■ **Entries supplied**:
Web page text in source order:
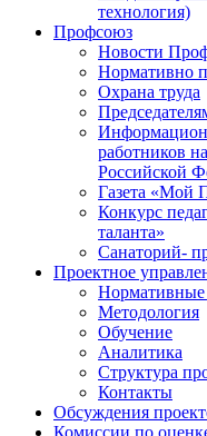
технология)
Профсоюз
Новости
Нормативно
Охрана труда
работников
Российской
Газета
Конкурс
таланта»
Санаторий-
Проектное
Методология
Обучение
Аналитика
Структура
Контакты
Обсуждения

■ **Exercise goal**: Copy out the full material exactly. Pictures should not appear in it.

■ **Task solution**:
Web page text in source order:
технология)
Профсоюз
Новости
Нормативно
Охрана труда
работников
Российской
Газета
Конкурс
таланта»
Санаторий-
Проектное
Методология
Обучение
Аналитика
Структура
Контакты
Обсуждения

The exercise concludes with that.